In [16] Gamblin and Lambert study a model of an exponentially growing asexual population that undergoes cyclic bottlenecks under the large population power law mutation rates regime. Their trait space is composed of 4 sub-populations 00, 10, 01 and 11, where two paths of mutations are possible 00 7→ 10 7→ 11 and 00 7→ 01 7→ 11. They study the special case where one mutation (10) has a high-rate but is a weakly beneficial mutation whereas the other mutation (01) has a low-rate but is a strongly beneficial mutation. In particular they show the noticeable result that due to cyclic bottlenecks only a unique evolutionary path unfolds but modifying their intensity and period implies that all paths can be explored. Their work relies on a deterministic approximation of the wild-type sub-population 00 and some parts of the analysis of the behavior of the model is only obtained due to heuristics. The present work, and more specifically Theorem 2.2 because they are considering selective mutations, can be used and adapted to consider the case of cyclic bottlenecks in order to prove rigorously their results, in the specific trait space that they consider as well as on a general finite trait space.

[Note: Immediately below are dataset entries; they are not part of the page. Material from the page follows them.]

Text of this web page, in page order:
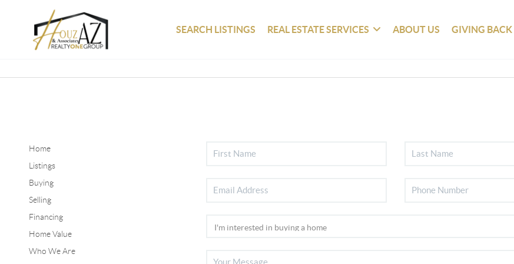
SEARCH LISTINGS REAL ESTATE SERVICES ABOUT US GIVING BACK
Home
Listings
Buying
Selling
Financing
Home Value
Who We Are
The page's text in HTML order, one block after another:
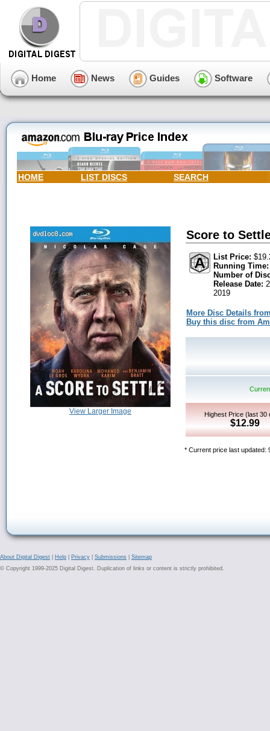
Home News Guides Software
HOME LIST DISCS SEARCH
View Larger Image
Score to
List Price:
Running Time:
Number of
Release Date:
2019
More Disc Details
Buy this disc from
Highest Price (last 30
$12.99
* Current price last updated:
About Digital Digest Help Privacy Submissions
Sitemap
© Copyright 1999-2025 Digital Digest. Duplication of links or content is strictly prohibited.
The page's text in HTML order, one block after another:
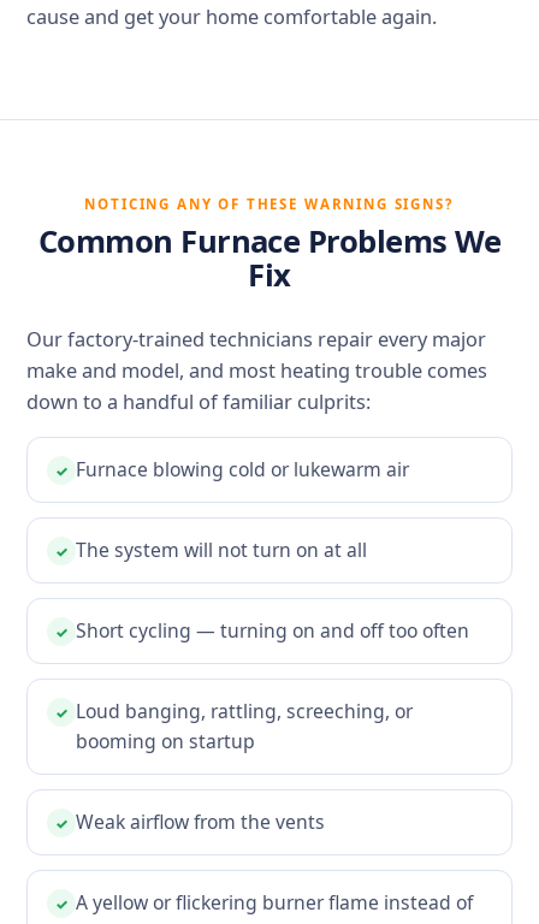
cause and get your home comfortable again.
NOTICING ANY OF THESE WARNING SIGNS?
Common Furnace Problems We
Fix
Our factory-trained technicians repair every major
make and model, and most heating trouble comes
down to a handful of familiar culprits:
✓ Furnace blowing cold or lukewarm air
✓ The system will not turn on at all
✓ Short cycling — turning on and off too often
✓ Loud banging, rattling, screeching, or
booming on startup
✓ Weak airflow from the vents
✓ A yellow or flickering burner flame instead of
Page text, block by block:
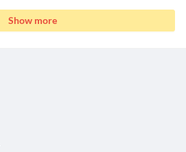
Show more
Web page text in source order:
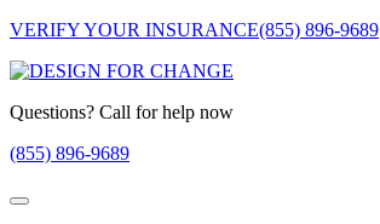
VERIFY YOUR INSURANCE(855) 896-9689
Questions? Call for help now
(855) 896-9689
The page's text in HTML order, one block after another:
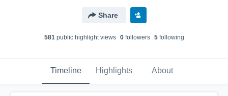
Share
581public highlight views 0followers 5following
Timeline Highlights About
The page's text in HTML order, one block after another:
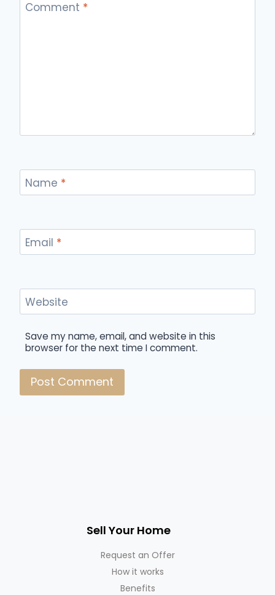
Comment *
Name *
Email *
Website
Save my name, email, and website in this
browser for the next time I comment.
Sell Your Home
Request an Offer
How it works
Benefits
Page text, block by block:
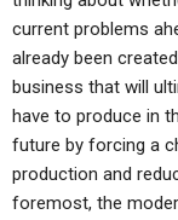
current problems
already been
business that will
have to produce in
future by forcing a
production and
foremost, the
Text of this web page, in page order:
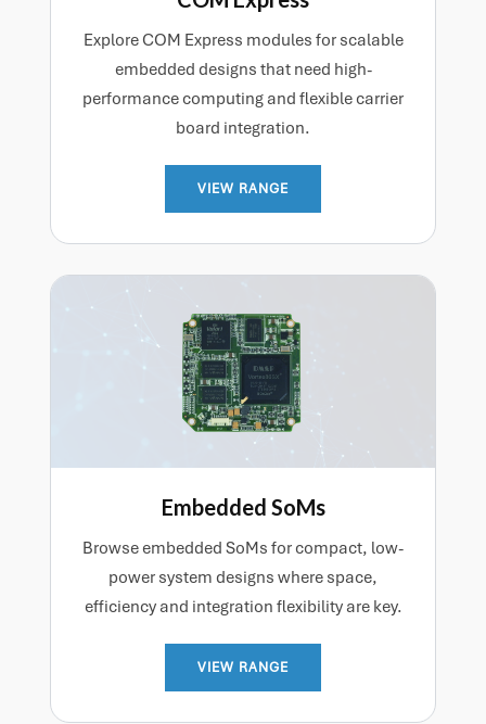
Explore COM Express modules for scalable
embedded designs that need high-
performance computing and flexible carrier
board integration.
VIEW RANGE
Embedded SoMs
Browse embedded SoMs for compact, low-
power system designs where space,
efficiency and integration flexibility are key.
VIEW RANGE
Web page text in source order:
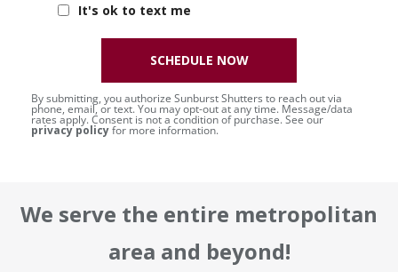
It's ok to text me
By submitting, you authorize Sunburst Shutters to reach out via
phone, email, or text. You may opt-out at any time. Message/data
rates apply. Consent is not a condition of purchase. See our
privacy policyfor more information.
SCHEDULE NOW
We serve the entire metropolitan
area and beyond!
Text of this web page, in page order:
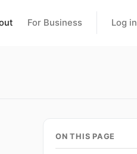
For Business Log in
ON THIS PAGE
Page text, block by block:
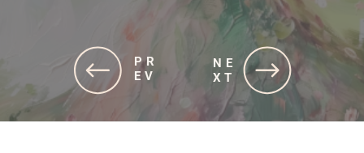
NE
XT
PR
EV
NE
XT
PR
EV
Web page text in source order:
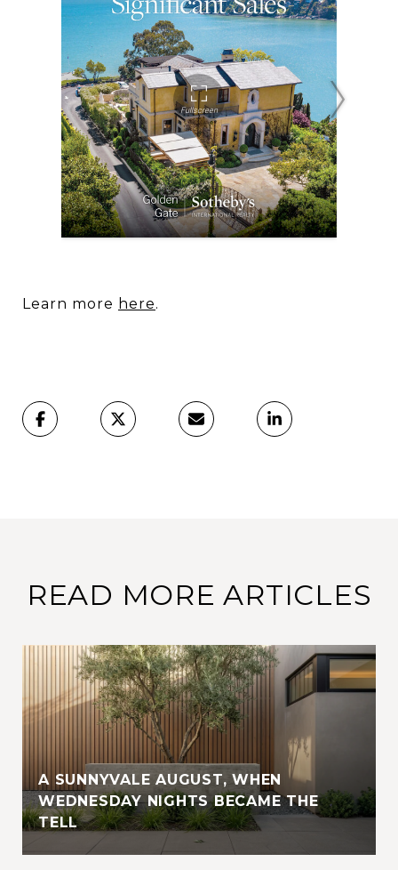
Learn more here.
READ MORE ARTICLES
A SUNNYVALE AUGUST, WHEN
WEDNESDAY NIGHTS BECAME THE
TELL
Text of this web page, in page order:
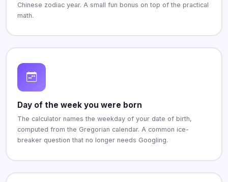
Chinese zodiac year. A small fun bonus on top of the practical
math.
Day of the week you were born
The calculator names the weekday of your date of birth,
computed from the Gregorian calendar. A common ice-
breaker question that no longer needs Googling.
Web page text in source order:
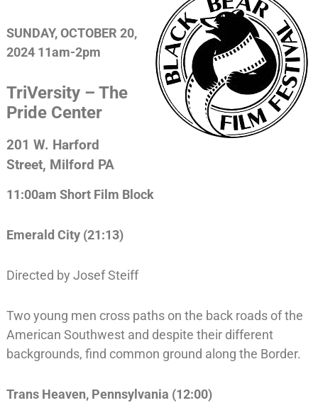
SUNDAY, OCTOBER 20,
2024 11am-2pm
TriVersity – The
Pride Center
201 W. Harford
Street, Milford PA
11:00am Short Film Block
Emerald City (21:13)
Directed by Josef Steiff
Two young men cross paths on the back roads of the
American Southwest and despite their different
backgrounds, find common ground along the Border.
Trans Heaven, Pennsylvania (12:00)
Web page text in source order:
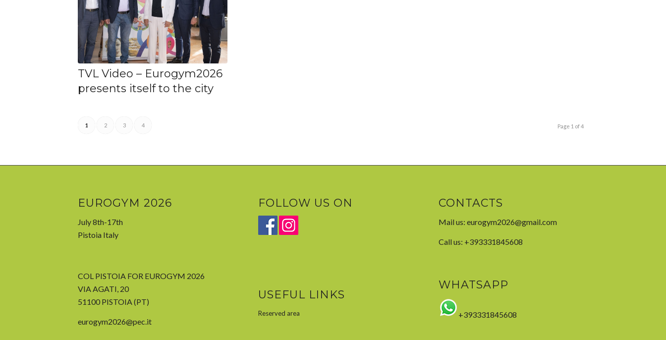
TVL Video – Eurogym2026
presents itself to the city
Page 1 of 4
1 2 3 4
EUROGYM 2026
July 8th-17th
Pistoia Italy
COL PISTOIA FOR EUROGYM 2026
VIA AGATI, 20
51100 PISTOIA (PT)
eurogym2026@pec.it
FOLLOW US ON
USEFUL LINKS
Reserved area
CONTACTS
Mail us: eurogym2026@gmail.com
Call us: +393331845608
WHATSAPP
+393331845608
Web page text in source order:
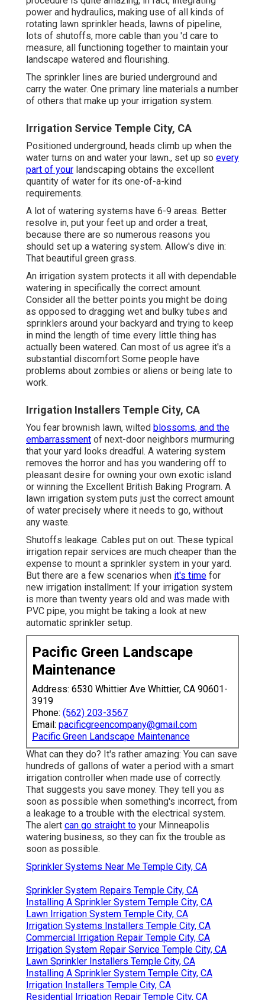
power and hydraulics, making use of all kinds of
rotating lawn sprinkler heads, lawns of pipeline,
lots of shutoffs, more cable than you 'd care to
measure, all functioning together to maintain your
landscape watered and flourishing.
The sprinkler lines are buried underground and
carry the water. One primary line materials a number
of others that make up your irrigation system.
Irrigation Service Temple City, CA
Positioned underground, heads climb up when the
water turns on and water your lawn., set up so every
part of your landscaping obtains the excellent
quantity of water for its one-of-a-kind
requirements.
A lot of watering systems have 6-9 areas. Better
resolve in, put your feet up and order a treat,
because there are so numerous reasons you
should set up a watering system. Allow's dive in:
That beautiful green grass.
An irrigation system protects it all with dependable
watering in specifically the correct amount.
Consider all the better points you might be doing
as opposed to dragging wet and bulky tubes and
sprinklers around your backyard and trying to keep
in mind the length of time every little thing has
actually been watered. Can most of us agree it's a
substantial discomfort Some people have
problems about zombies or aliens or being late to
work.
Irrigation Installers Temple City, CA
You fear brownish lawn, wilted blossoms, and the
embarrassment of next-door neighbors murmuring
that your yard looks dreadful. A watering system
removes the horror and has you wandering off to
pleasant desire for owning your own exotic island
or winning the Excellent British Baking Program. A
lawn irrigation system puts just the correct amount
of water precisely where it needs to go, without
any waste.
Shutoffs leakage. Cables put on out. These typical
irrigation repair services are much cheaper than the
expense to mount a sprinkler system in your yard.
But there are a few scenarios when it's time for
new irrigation installment: If your irrigation system
is more than twenty years old and was made with
PVC pipe, you might be taking a look at new
automatic sprinkler setup.
Pacific Green Landscape
Maintenance
Address: 6530 Whittier Ave Whittier, CA 90601-
3919
Phone: (562) 203-3567
Email: pacificgreencompany@gmail.com
Pacific Green Landscape Maintenance
What can they do? It's rather amazing: You can save
hundreds of gallons of water a period with a smart
irrigation controller when made use of correctly.
That suggests you save money. They tell you as
soon as possible when something's incorrect, from
a leakage to a trouble with the electrical system.
The alert can go straight to your Minneapolis
watering business, so they can fix the trouble as
soon as possible.
Sprinkler Systems Near Me Temple City, CA
Sprinkler System Repairs Temple City, CA
Installing A Sprinkler System Temple City, CA
Lawn Irrigation System Temple City, CA
Irrigation Systems Installers Temple City, CA
Commercial Irrigation Repair Temple City, CA
Irrigation System Repair Service Temple City, CA
Lawn Sprinkler Installers Temple City, CA
Installing A Sprinkler System Temple City, CA
Irrigation Installers Temple City, CA
Residential Irrigation Repair Temple City, CA
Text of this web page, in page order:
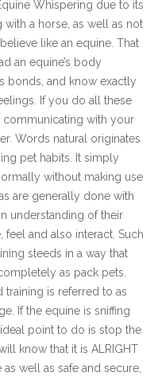
Whispering due to its
a horse, as well as not
like an equine. That
an equine’s body
bonds, and know exactly
If you do all these
communicating with your
Words natural originates
pet habits. It simply
without making use
are generally done with
understanding of their
and also interact. Such
steeds in a way that
as pack pets.
training is referred to as
If the equine is sniffing
point to do is stop the
know that it is ALRIGHT
well as safe and secure,
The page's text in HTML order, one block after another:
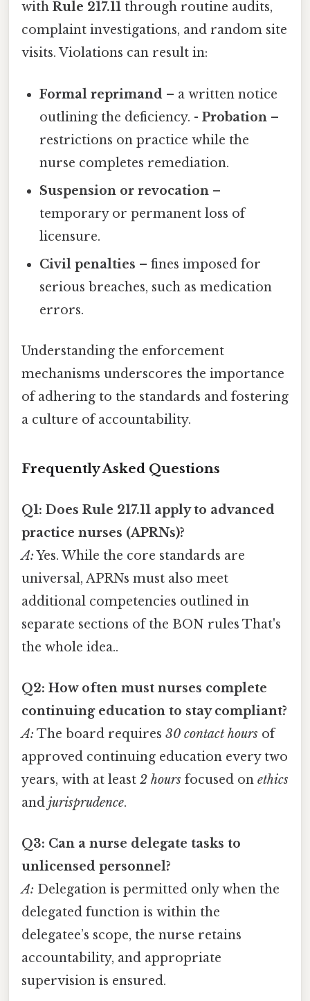
with Rule 217.11 through routine audits,
complaint investigations, and random site
visits. Violations can result in:
Formal reprimand – a written notice
outlining the deficiency. -Probation –
restrictions on practice while the
nurse completes remediation.
Suspension or revocation –
temporary or permanent loss of
licensure.
Civil penalties – fines imposed for
serious breaches, such as medication
errors.
Understanding the enforcement
mechanisms underscores the importance
of adhering to the standards and fostering
a culture of accountability.
Frequently Asked Questions
Q1: Does Rule 217.11 apply to advanced
practice nurses (APRNs)?
A:Yes. While the core standards are
universal, APRNs must also meet
additional competencies outlined in
separate sections of the BON rules That's
the whole idea..
Q2: How often must nurses complete
continuing education to stay compliant?
A: The board requires 30 contact hours of
approved continuing education every two
years, with at least 2 hours focused on ethics
and jurisprudence.
Q3: Can a nurse delegate tasks to
unlicensed personnel?
A: Delegation is permitted only when the
delegated function is within the
delegatee’s scope, the nurse retains
accountability, and appropriate
supervision is ensured.
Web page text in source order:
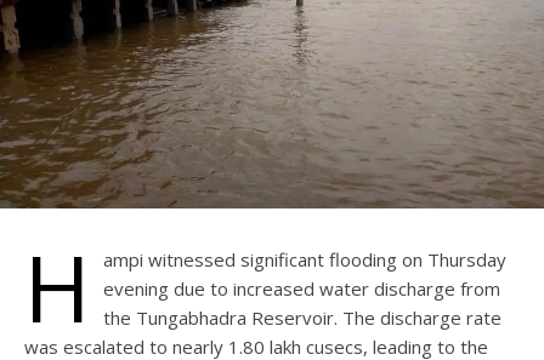
H
ampi witnessed significant flooding on Thursday
evening due to increased water discharge from
the Tungabhadra Reservoir. The discharge rate
was escalated to nearly 1.80 lakh cusecs, leading to the
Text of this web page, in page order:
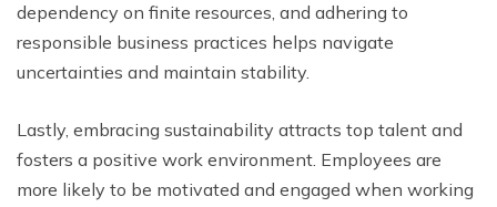
dependency on finite resources, and adhering to
responsible business practices helps navigate
uncertainties and maintain stability.
Lastly, embracing sustainability attracts top talent and
fosters a positive work environment. Employees are
more likely to be motivated and engaged when working
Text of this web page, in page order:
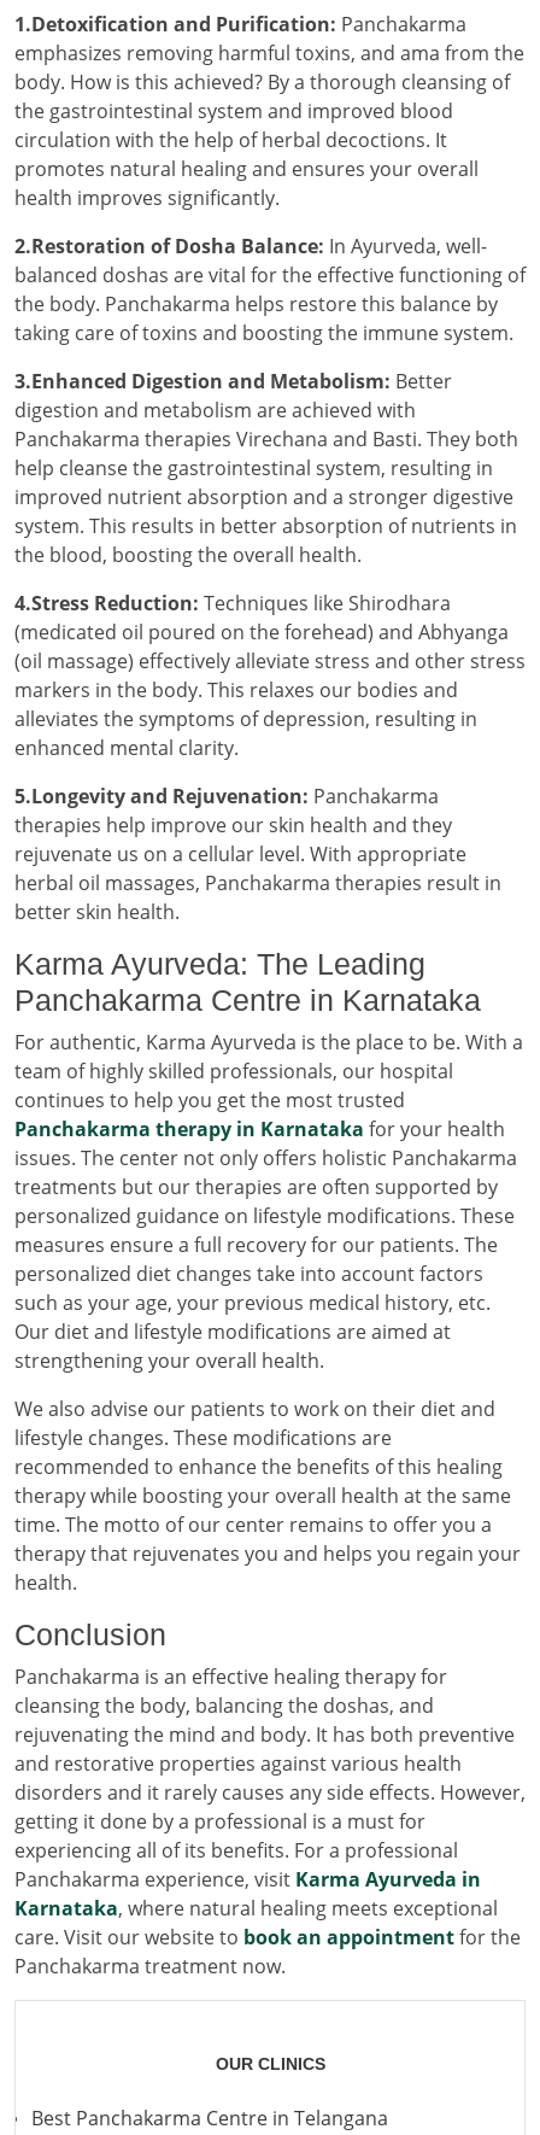
1.Detoxification and Purification: Panchakarma
emphasizes removing harmful toxins, and ama from the
body. How is this achieved? By a thorough cleansing of
the gastrointestinal system and improved blood
circulation with the help of herbal decoctions. It
promotes natural healing and ensures your overall
health improves significantly.
2.Restoration of Dosha Balance: In Ayurveda, well-
balanced doshas are vital for the effective functioning of
the body. Panchakarma helps restore this balance by
taking care of toxins and boosting the immune system.
3.Enhanced Digestion and Metabolism: Better
digestion and metabolism are achieved with
Panchakarma therapies Virechana and Basti. They both
help cleanse the gastrointestinal system, resulting in
improved nutrient absorption and a stronger digestive
system. This results in better absorption of nutrients in
the blood, boosting the overall health.
4.Stress Reduction: Techniques like Shirodhara
(medicated oil poured on the forehead) and Abhyanga
(oil massage) effectively alleviate stress and other stress
markers in the body. This relaxes our bodies and
alleviates the symptoms of depression, resulting in
enhanced mental clarity.
5.Longevity and Rejuvenation: Panchakarma
therapies help improve our skin health and they
rejuvenate us on a cellular level. With appropriate
herbal oil massages, Panchakarma therapies result in
better skin health.
Karma Ayurveda: The Leading
Panchakarma Centre in Karnataka
For authentic, Karma Ayurveda is the place to be. With a
team of highly skilled professionals, our hospital
continues to help you get the most trusted
Panchakarma therapy in Karnataka for your health
issues. The center not only offers holistic Panchakarma
treatments but our therapies are often supported by
personalized guidance on lifestyle modifications. These
measures ensure a full recovery for our patients. The
personalized diet changes take into account factors
such as your age, your previous medical history, etc.
Our diet and lifestyle modifications are aimed at
strengthening your overall health.
We also advise our patients to work on their diet and
lifestyle changes. These modifications are
recommended to enhance the benefits of this healing
therapy while boosting your overall health at the same
time. The motto of our center remains to offer you a
therapy that rejuvenates you and helps you regain your
health.
Conclusion
Panchakarma is an effective healing therapy for
cleansing the body, balancing the doshas, and
rejuvenating the mind and body. It has both preventive
and restorative properties against various health
disorders and it rarely causes any side effects. However,
getting it done by a professional is a must for
experiencing all of its benefits. For a professional
Panchakarma experience, visit Karma Ayurveda in
Karnataka, where natural healing meets exceptional
care. Visit our website to book an appointmentfor the
Panchakarma treatment now.
OUR CLINICS
Best Panchakarma Centre in Telangana
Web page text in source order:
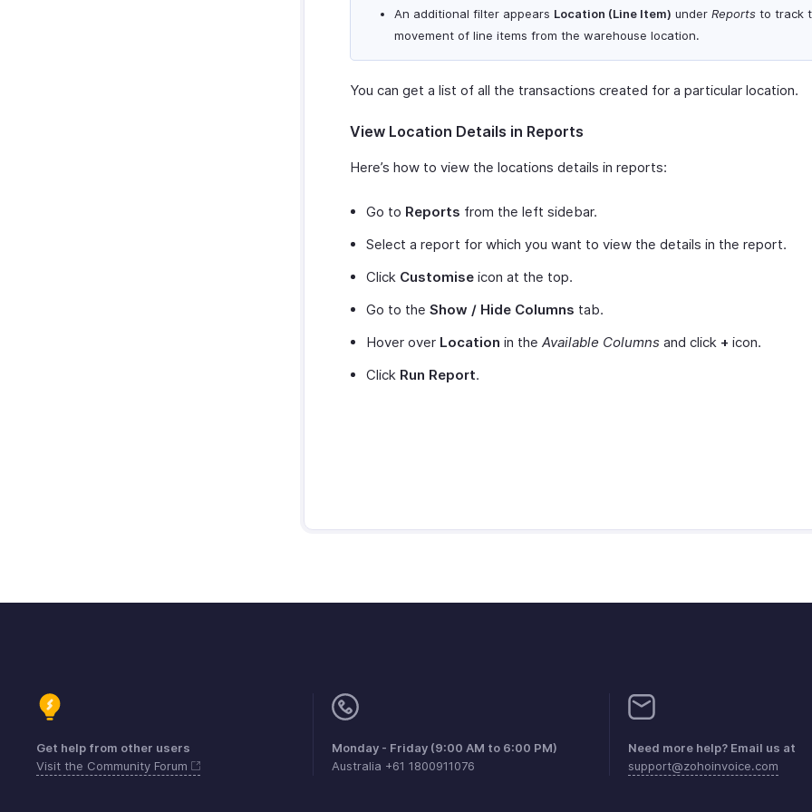
An additional filter appears Location (Line Item) under Reports to track
movement of line items from the warehouse location.
You can get a list of all the transactions created for a particular location.
View Location Details in Reports
Here’s how to view the locations details in reports:
Go to Reports from the left sidebar.
Select a report for which you want to view the details in the report.
Click Customise icon at the top.
Go to the Show / Hide Columns tab.
Hover over Location in the Available Columns and click + icon.
Click Run Report.
Get help from other users
Visit the Community Forum
Monday - Friday (9:00 AM to 6:00 PM)
Australia +61 1800911076
Need more help? Email us at
support@zohoinvoice.com
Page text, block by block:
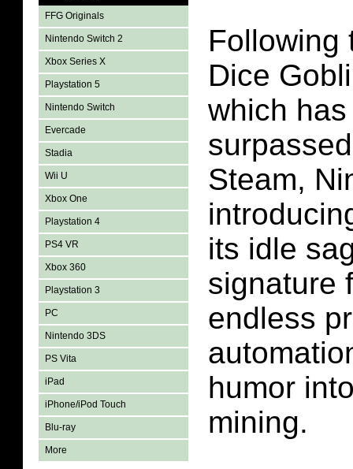
FFG Originals
Nintendo Switch 2
Xbox Series X
Playstation 5
Nintendo Switch
Evercade
Stadia
Wii U
Xbox One
Playstation 4
PS4 VR
Xbox 360
Playstation 3
PC
Nintendo 3DS
PS Vita
iPad
iPhone/iPod Touch
Blu-ray
More
Following
Dice
which
Steam,
its idle
signature
endless
humor
mining.
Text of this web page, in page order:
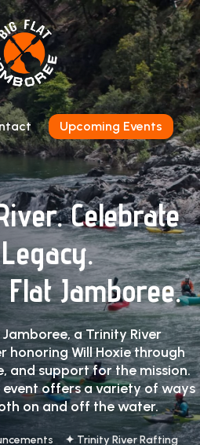
Upcoming Events
Celebrate
Jamboree.
a Trinity River
honoringWill Hoxiethrough
and support for the mission.
offers a variety of ways
on and off the water.
✦ Trinity River Rafting
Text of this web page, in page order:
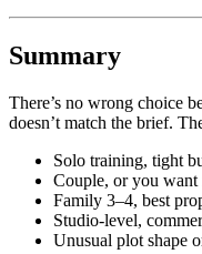
Summary
There’s no wrong choice
doesn’t match the brief.
Solo training, tight
Couple, or you
Family 3–4, best
Studio-level,
Unusual plot shape

The rest of the paper is organised as follows. In Section 2 the results and their biological interpretations are given. Sections 3 and 4 are dedicated to prove Theorem 2.1, which assumes Equation (5). In Section 3 the mathematical definition of the model is given for an infinite mono-directional graph as well as the proof in this particular case. The generalisation of the proof from an infinite mono-directional graph to a general finite graph is given in Section 4. In Section 5, Theorem 2.2 is proved adapting results from [13].